[Stored items]
=== Section Start ===
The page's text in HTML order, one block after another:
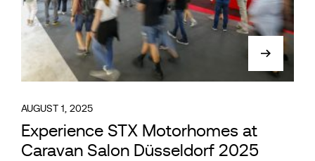
AUGUST 1, 2025
Experience STX Motorhomes at
Caravan Salon Düsseldorf 2025
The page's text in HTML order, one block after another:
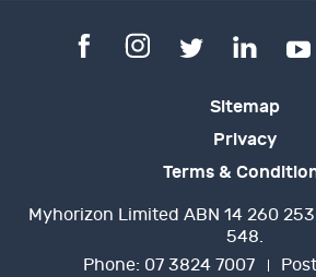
=== Section End ===
### About this task:
Before printing anything, remove the pictures; then print all the records exactly.

### Response to the exercise:
The page's text in HTML order, one block after another:
AUGUST 1, 2025
Experience STX Motorhomes at
Caravan Salon Düsseldorf 2025
The page's text in HTML order, one block after another:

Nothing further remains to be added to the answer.